• [Your task]: Both the line containing "this is prob my last wellness posting. I" and the line containing "encouraging and open, and" belong to the span. Output exactly that span from the listing below, and nothing outside it.

• [Records for this task]:
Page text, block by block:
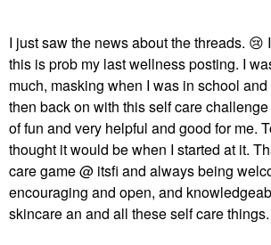
I just saw the news about the threads. 😢
this is prob my last wellness posting. I
much, masking when I was in school
then back on with this self care
of fun and very helpful and good for me.
thought it would be when I started at it.
care game @ itsfi and always being
encouraging and open, and
skincare an and all these self care things.

• [Written solution]:
this is prob my last wellness posting. I
much, masking when I was in school
then back on with this self care
of fun and very helpful and good for me.
thought it would be when I started at it.
care game @ itsfi and always being
encouraging and open, and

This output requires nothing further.